Currently, examples rely on context.*property (i.e. context.numberProperty) for controls. Setting these values triggers a rebuild, a bit like how Flutter does it. While this is fine for most cases, it cannot capture cases where an existing instance in an example is modified. It also doesn't reflect how the components within flame are actually changed.

For example, currently, TextBoxComponent doesn't reflow its text when TextBoxConfig.maxWidth is set. The text is only properly laid out when constructed, and in other cases where updateBounds is called by its superclass.

While this can be done by controls within the example itself, this is not idiomatic. This feature request would help bring this issue to light using the prescribed method to control the examples, i.e. context.numberProperty and its siblings.
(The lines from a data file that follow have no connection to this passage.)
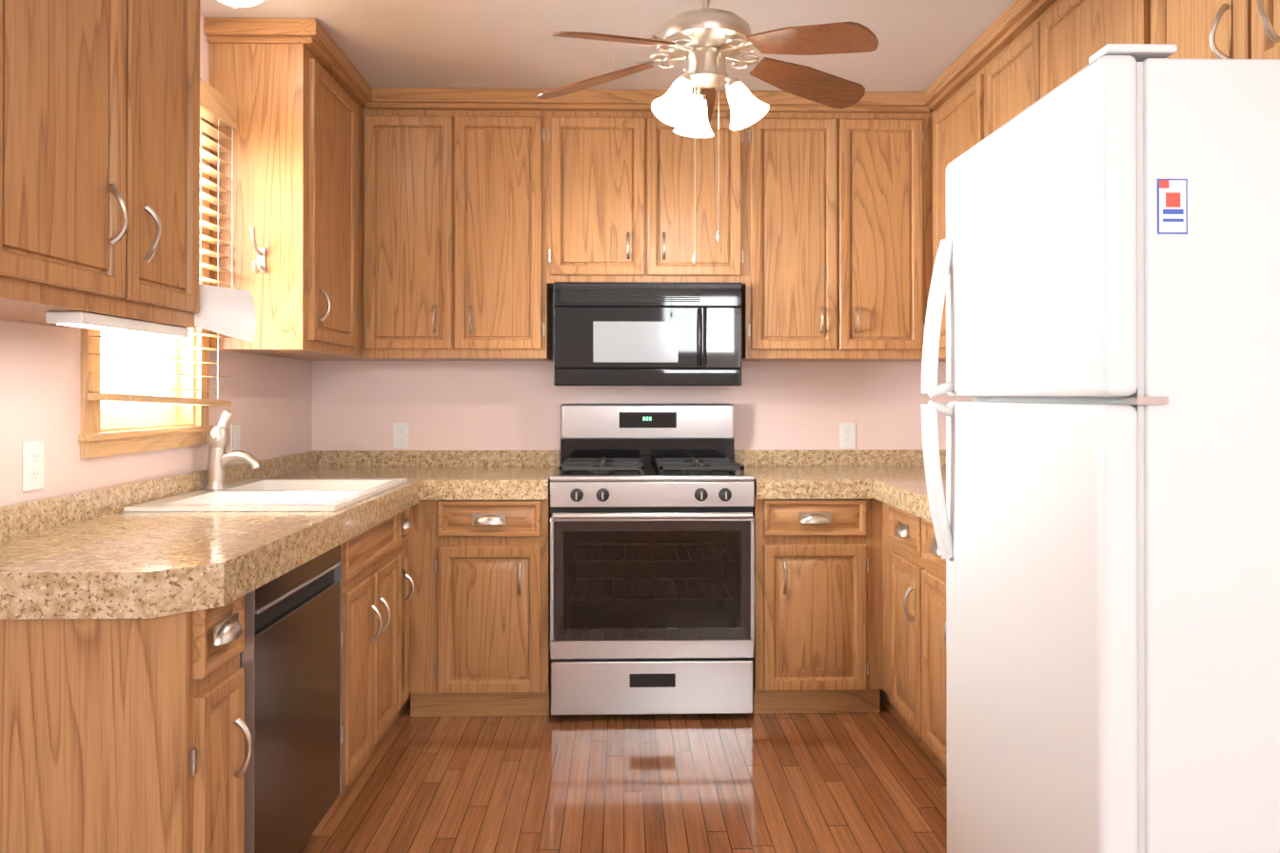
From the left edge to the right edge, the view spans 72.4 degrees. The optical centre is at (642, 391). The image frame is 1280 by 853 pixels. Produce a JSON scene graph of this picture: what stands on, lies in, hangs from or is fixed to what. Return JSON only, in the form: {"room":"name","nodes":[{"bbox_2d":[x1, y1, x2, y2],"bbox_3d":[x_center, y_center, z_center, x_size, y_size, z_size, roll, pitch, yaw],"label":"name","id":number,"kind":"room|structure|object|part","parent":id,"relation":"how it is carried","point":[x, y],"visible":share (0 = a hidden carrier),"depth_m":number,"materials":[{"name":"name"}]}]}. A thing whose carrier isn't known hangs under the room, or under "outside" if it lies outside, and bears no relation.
{"room":"kitchen","nodes":[
{"label":"kitchen","id":0,"kind":"room"},
{"bbox_2d":[0,13,312,506],"bbox_3d":[-1.433,-0.011,0.654,0.100,2.445,6.410,0,0,-1],"label":"wall","id":1,"kind":"structure","parent":0,"point":[270,407],"depth_m":2.23,"materials":[{"name":"pink paint"}]},
{"bbox_2d":[22,440,44,492],"bbox_3d":[-1.411,0.172,2.029,0.007,0.114,0.070,0,0,-1],"label":"electrical outlet","id":2,"kind":"object","parent":1,"relation":"attached to","point":[33,464],"visible":1,"depth_m":2.02,"materials":[{"name":"white plastic"}]},
{"bbox_2d":[33,452,38,478],"bbox_3d":[-1.408,0.174,2.029,0.001,0.057,0.014,0,0,-1],"label":"outlet","id":3,"kind":"object","parent":2,"relation":"attached to","point":[35,455],"depth_m":2.03,"materials":[{"name":"white plastic"}]},
{"bbox_2d":[0,0,199,327],"bbox_3d":[-1.221,-0.694,1.577,0.362,1.068,1.239,0,0,-1],"label":"upper cabinet","id":4,"kind":"object","parent":1,"relation":"attached to","point":[99,156],"visible":1,"depth_m":1.76,"materials":[{"name":"brown wood"}]},
{"bbox_2d":[45,311,188,336],"bbox_3d":[-1.147,-0.145,1.939,0.072,0.024,0.425,0,0,-1],"label":"under-cabinet light","id":5,"kind":"object","parent":4,"relation":"attached to","point":[88,320],"visible":1,"depth_m":1.84,"materials":[{"name":"white plastic"}]},
{"bbox_2d":[194,283,255,342],"bbox_3d":[-1.079,-0.198,2.212,0.170,0.148,0.084,0,0,-1],"label":"paper towel roll","id":6,"kind":"object","parent":4,"relation":"attached to","point":[230,312],"visible":0.69,"depth_m":2.21,"materials":[{"name":"white paper"}]},
{"bbox_2d":[78,116,213,457],"bbox_3d":[-1.461,-0.383,2.535,0.124,1.105,0.670,0,0,-1],"label":"window","id":7,"kind":"structure","parent":1,"relation":"attached to","point":[90,416],"depth_m":2.58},
{"bbox_3d":[-1.493,-0.383,2.535,0.004,0.967,0.512,0,0,-1],"label":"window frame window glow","id":8,"kind":"part","parent":7,"relation":"part of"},
{"bbox_3d":[-1.489,-0.383,2.535,0.025,0.967,0.512,0,0,-1],"label":"white plastic window frame","id":9,"kind":"part","parent":7,"relation":"part of","materials":[{"name":"white plastic"}]},
{"bbox_3d":[-1.461,-0.383,2.535,0.124,1.105,0.670,0,0,-1],"label":"light oak window frame","id":10,"kind":"part","parent":7,"relation":"part of","materials":[{"name":"brown wood"}]},
{"bbox_2d":[87,78,236,406],"bbox_3d":[-1.368,-0.449,2.532,0.074,0.992,0.713,0,0,-1],"label":"window blind","id":11,"kind":"object","parent":7,"relation":"attached to","point":[215,105],"visible":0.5,"depth_m":2.74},
{"bbox_2d":[109,116,232,398],"bbox_3d":[-1.363,-0.437,2.566,0.073,0.916,0.557,0,0,-1],"label":"blind cord","id":12,"kind":"object","parent":11,"relation":"attached to","point":[201,254],"visible":0.46,"depth_m":2.78,"materials":[{"name":"white fabric"}]},
{"bbox_2d":[230,423,240,451],"bbox_3d":[-1.436,0.172,3.089,0.007,0.114,0.070,0,0,-1],"label":"electrical outlet","id":13,"kind":"object","parent":1,"relation":"attached to","point":[235,436],"visible":0.75,"depth_m":3.08,"materials":[{"name":"white plastic"}]},
{"bbox_2d":[235,432,237,449],"bbox_3d":[-1.432,0.173,3.089,0.001,0.057,0.014,0,0,-1],"label":"outlet","id":14,"kind":"object","parent":13,"relation":"attached to","point":[236,433],"depth_m":3.09,"materials":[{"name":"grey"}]},
{"bbox_2d":[204,17,378,360],"bbox_3d":[-1.263,-0.679,3.364,0.362,1.083,1.002,0,0,-1],"label":"upper cabinet","id":15,"kind":"object","parent":1,"relation":"attached to","point":[298,91],"visible":0.96,"depth_m":2.90,"materials":[{"name":"brown wood"}]},
{"bbox_2d":[250,227,265,273],"bbox_3d":[-1.259,-0.460,2.855,0.028,0.142,0.079,0,0,-1],"label":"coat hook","id":16,"kind":"object","parent":15,"relation":"attached to","point":[259,265],"visible":1,"depth_m":2.87,"materials":[{"name":"silver metal"}]},
{"bbox_2d":[199,0,1014,92],"bbox_3d":[0.097,-1.264,0.695,3.160,0.060,6.610,0,0,-1],"label":"ceiling","id":17,"kind":"structure","parent":0,"point":[923,46],"depth_m":3.01,"materials":[{"name":"grey paint"}]},
{"bbox_2d":[217,0,263,8],"bbox_3d":[-1.192,-1.174,2.560,0.204,0.101,0.204,0,0,-1],"label":"dome ceiling light","id":18,"kind":"object","parent":17,"relation":"attached to","point":[235,4],"visible":1,"depth_m":2.57,"materials":[{"name":"white glass"}]},
{"bbox_2d":[536,0,878,263],"bbox_3d":[0.176,-0.789,2.538,0.980,0.876,0.889,0,0,-1],"label":"ceiling fan","id":19,"kind":"object","parent":17,"relation":"hanging from","point":[705,43],"visible":1,"depth_m":2.41,"materials":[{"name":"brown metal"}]},
{"bbox_3d":[0.187,-0.799,2.491,0.328,0.131,0.319,0,0,-1],"label":"shade glass","id":20,"kind":"part","parent":19,"relation":"part of","materials":[{"name":"white glass"}]},
{"bbox_2d":[298,699,946,852],"bbox_3d":[0.097,1.241,0.684,3.160,0.060,6.610,0,0,-1],"label":"floor","id":21,"kind":"structure","parent":0,"point":[820,782],"depth_m":2.69,"materials":[{"name":"brown wood"}]},
{"bbox_2d":[0,594,252,852],"bbox_3d":[-1.112,0.799,1.707,0.588,0.832,0.228,0,0,-1],"label":"base cabinet","id":22,"kind":"object","parent":21,"relation":"on","point":[123,735],"depth_m":1.60,"materials":[{"name":"brown wood"}]},
{"bbox_2d":[0,449,945,619],"bbox_3d":[0.049,0.331,2.732,2.956,0.152,2.318,0,0,-1],"label":"countertop","id":23,"kind":"structure","parent":22,"relation":"on","point":[99,553],"depth_m":2.19,"materials":[{"name":"stone"}]},
{"bbox_2d":[204,410,260,490],"bbox_3d":[-1.310,0.186,2.802,0.174,0.251,0.067,0,0,-1],"label":"faucet","id":24,"kind":"object","parent":23,"relation":"on","point":[220,459],"visible":1,"depth_m":2.78,"materials":[{"name":"silver metal"}]},
{"bbox_2d":[123,478,407,511],"bbox_3d":[-1.122,0.404,2.755,0.560,0.183,0.800,0,0,-1],"label":"sink","id":25,"kind":"object","parent":23,"relation":"in","point":[290,495],"visible":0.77,"depth_m":2.73,"materials":[{"name":"white ceramic"}]},
{"bbox_2d":[240,543,341,852],"bbox_3d":[-1.093,0.803,2.114,0.548,0.830,0.575,0,0,-1],"label":"dishwasher","id":26,"kind":"object","parent":21,"relation":"on","point":[291,659],"visible":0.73,"depth_m":2.06,"materials":[{"name":"black metal"}]},
{"bbox_2d":[312,511,403,833],"bbox_3d":[-1.136,0.804,2.730,0.588,0.832,0.647,0,0,-1],"label":"base cabinet","id":27,"kind":"object","parent":21,"relation":"on","point":[372,561],"depth_m":2.72,"materials":[{"name":"brown wood"}]},
{"bbox_2d":[403,508,414,709],"bbox_3d":[-1.145,0.805,3.123,0.588,0.832,0.140,0,0,-1],"label":"base cabinet","id":28,"kind":"object","parent":21,"relation":"on","point":[407,524],"depth_m":3.17,"materials":[{"name":"brown wood"}]},
{"bbox_2d":[408,492,551,716],"bbox_3d":[-0.619,0.807,3.542,0.521,0.833,0.662,0,0,-1],"label":"base cabinet","id":29,"kind":"object","parent":21,"relation":"on","point":[479,616],"visible":0.98,"depth_m":3.25,"materials":[{"name":"brown wood"}]},
{"bbox_2d":[549,403,755,715],"bbox_3d":[0.030,0.638,3.530,0.764,1.172,0.692,0,0,-1],"label":"range","id":30,"kind":"object","parent":21,"relation":"on","point":[651,568],"visible":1,"depth_m":3.25,"materials":[{"name":"silver metal"}]},
{"bbox_2d":[562,530,741,629],"bbox_3d":[0.037,0.697,3.244,0.660,0.360,0.003,0,0,-1],"label":"oven window","id":31,"kind":"structure","parent":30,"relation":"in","point":[612,579],"depth_m":3.24,"materials":[{"name":"grey glass"}]},
{"bbox_3d":[0.037,0.700,3.244,0.728,0.440,0.005,0,0,-1],"label":"black glass","id":32,"kind":"part","parent":30,"relation":"part of","materials":[{"name":"black glass"}]},
{"bbox_2d":[752,493,882,713],"bbox_3d":[0.658,0.807,3.572,0.481,0.833,0.662,0,0,-1],"label":"base cabinet","id":33,"kind":"object","parent":21,"relation":"on","point":[818,604],"visible":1,"depth_m":3.28,"materials":[{"name":"brown wood"}]},
{"bbox_2d":[879,501,883,703],"bbox_3d":[1.194,0.807,3.542,0.628,0.832,0.748,0,0,-1],"label":"base cabinet","id":34,"kind":"object","parent":21,"relation":"on","point":[880,690],"depth_m":3.30,"materials":[{"name":"brown wood"}]},
{"bbox_2d":[883,502,913,739],"bbox_3d":[1.207,0.805,3.003,0.628,0.832,0.330,0,0,-1],"label":"base cabinet","id":35,"kind":"object","parent":21,"relation":"on","point":[913,695],"depth_m":3.06,"materials":[{"name":"brown wood"}]},
{"bbox_2d":[913,514,946,778],"bbox_3d":[1.215,0.803,2.658,0.628,0.832,0.360,0,0,-1],"label":"base cabinet","id":36,"kind":"object","parent":21,"relation":"on","point":[930,654],"depth_m":2.78,"materials":[{"name":"brown wood"}]},
{"bbox_2d":[921,43,1279,852],"bbox_3d":[1.084,0.334,1.717,0.877,1.764,0.679,0,0,-1],"label":"refrigerator","id":37,"kind":"object","parent":21,"relation":"on","point":[1106,287],"visible":1,"depth_m":1.39,"materials":[{"name":"white metal"}]},
{"bbox_2d":[312,292,973,465],"bbox_3d":[0.021,0.003,3.944,3.160,2.445,0.100,0,0,-1],"label":"wall","id":38,"kind":"structure","parent":0,"point":[472,405],"depth_m":3.88,"materials":[{"name":"pink paint"}]},
{"bbox_2d":[393,422,409,448],"bbox_3d":[-1.066,0.195,3.863,0.070,0.114,0.007,0,0,-1],"label":"electrical outlet","id":39,"kind":"object","parent":38,"relation":"attached to","point":[401,435],"visible":1,"depth_m":3.86,"materials":[{"name":"white plastic"}]},
{"bbox_2d":[398,429,402,442],"bbox_3d":[-1.066,0.197,3.860,0.014,0.057,0.001,0,0,-1],"label":"outlet","id":40,"kind":"object","parent":39,"relation":"attached to","point":[400,430],"depth_m":3.86,"materials":[{"name":"grey plastic"}]},
{"bbox_2d":[362,87,549,360],"bbox_3d":[-0.770,-0.678,3.714,0.747,1.083,0.324,0,0,-1],"label":"upper cabinet","id":41,"kind":"object","parent":38,"relation":"attached to","point":[490,216],"depth_m":3.56,"materials":[{"name":"brown wood"}]},
{"bbox_2d":[553,281,741,385],"bbox_3d":[0.018,-0.231,3.686,0.759,0.418,0.409,0,0,-1],"label":"microwave","id":42,"kind":"object","parent":38,"relation":"attached to","point":[635,333],"visible":1,"depth_m":3.52,"materials":[{"name":"black"}]},
{"bbox_3d":[0.329,-0.217,3.541,0.145,0.246,0.022,0,0,-1],"label":"black glass","id":43,"kind":"part","parent":42,"relation":"part of","materials":[{"name":"black"}]},
{"bbox_2d":[549,89,750,360],"bbox_3d":[0.013,-0.678,3.732,0.819,1.083,0.324,0,0,-1],"label":"upper cabinet","id":44,"kind":"object","parent":38,"relation":"attached to","point":[621,180],"depth_m":3.58,"materials":[{"name":"brown wood"}]},
{"bbox_2d":[750,90,932,361],"bbox_3d":[0.808,-0.677,3.751,0.772,1.083,0.324,0,0,-1],"label":"upper cabinet","id":45,"kind":"object","parent":38,"relation":"attached to","point":[841,265],"depth_m":3.59,"materials":[{"name":"brown wood"}]},
{"bbox_2d":[839,422,855,448],"bbox_3d":[0.917,0.195,3.910,0.070,0.114,0.007,0,0,-1],"label":"electrical outlet","id":46,"kind":"object","parent":38,"relation":"attached to","point":[847,434],"visible":1,"depth_m":3.91,"materials":[{"name":"white plastic"}]},
{"bbox_2d":[846,428,849,442],"bbox_3d":[0.917,0.197,3.906,0.014,0.057,0.001,0,0,-1],"label":"outlet","id":47,"kind":"object","parent":46,"relation":"attached to","point":[847,429],"depth_m":3.91,"materials":[{"name":"grey plastic"}]},
{"bbox_3d":[1.626,-0.011,0.725,0.100,2.445,6.410,0,0,-1],"label":"paint","id":48,"kind":"object","parent":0,"visible":0},
{"bbox_2d":[908,91,927,361],"bbox_3d":[1.340,-0.677,3.746,0.328,1.083,0.358,0,0,-1],"label":"upper cabinet","id":49,"kind":"object","parent":48,"relation":"attached to","point":[925,92],"depth_m":3.54,"materials":[{"name":"brown wood"}]},
{"bbox_2d":[927,38,981,361],"bbox_3d":[1.350,-0.679,3.318,0.328,1.083,0.500,0,0,-1],"label":"upper cabinet","id":50,"kind":"object","parent":48,"relation":"attached to","point":[955,99],"depth_m":3.37,"materials":[{"name":"brown wood"}]},
{"bbox_2d":[981,0,1030,139],"bbox_3d":[1.360,-0.906,2.863,0.328,0.633,0.409,0,0,-1],"label":"upper cabinet","id":51,"kind":"object","parent":48,"relation":"attached to","point":[1014,59],"depth_m":2.87,"materials":[{"name":"brown wood"}]},
{"bbox_2d":[1030,0,1137,105],"bbox_3d":[1.371,-0.908,2.386,0.328,0.633,0.545,0,0,-1],"label":"upper cabinet","id":52,"kind":"object","parent":48,"relation":"attached to","point":[1065,33],"depth_m":2.48,"materials":[{"name":"brown wood"}]},
{"bbox_2d":[1137,0,1236,59],"bbox_3d":[1.382,-0.910,1.942,0.328,0.633,0.343,0,0,-1],"label":"upper cabinet","id":53,"kind":"object","parent":48,"relation":"attached to","point":[1199,29],"depth_m":1.95,"materials":[{"name":"brown wood"}]},
{"bbox_2d":[1236,0,1279,59],"bbox_3d":[1.390,-0.912,1.567,0.328,0.633,0.407,0,0,-1],"label":"upper cabinet","id":54,"kind":"object","parent":48,"relation":"attached to","point":[1257,21],"depth_m":1.74,"materials":[{"name":"brown wood"}]}
]}
This feature would also make the examples feel snappier in general.

Proposal

I propose the creation of a set of add*Property methods DashbookContext that is similar to context.*property with the addition of a newValue callback. I'd imagine the API to look something like this:

..add(
  'TextBoxComponent',
  (context) {
    final exampleGame = TextBoxExample();
    context.addNumberProperty((value) {
      final textBoxConfig = exampleGame.textBoxComponent.boxConfig;
      exampleGame.textBoxComponent.boxConfig = textBoxConfig.copyWith(maxWidth: value);
    });
    return GameWidget(
      game: exampleGame,
    );
  },
  codeLink: baseLink('rendering/text_box_example.dart'),
  info: TextBoxExample.description,
);
  • DashbookContext gets a new API for imperatively adding typed properties. In this example, context.addNumberProperty.
  • The developer would have to maintain a reference to the example game.
  • addNumberProperty takes a method whose first argument is the new value, and so the body of the callback can therefore simply imperatively set any value in the game based on the new value.
  • Everything else is the same.

Based on an initial reading of the source code, my thoughts on implementation:

  1. The property widgets would need an additional argument. Since onChanged already exists, onValueChanged would suffice. This would have the signature (newValue){}
  2. In the controls of the said widgets, the onChanged callbacks should be changed such that onValueChanged(value) would be inserted just before the call to onChanged().
  3. For existing context.*property methods, the onValueChanged callback will be a no-op.
  4. The other API would then be able to expose onValueChanged

Other

  • [x] Are you interested in working on a PR for this?

livtanong avatar Nov 19 '25 05:11 livtanong

Sounds good, I'll assign you to the issue!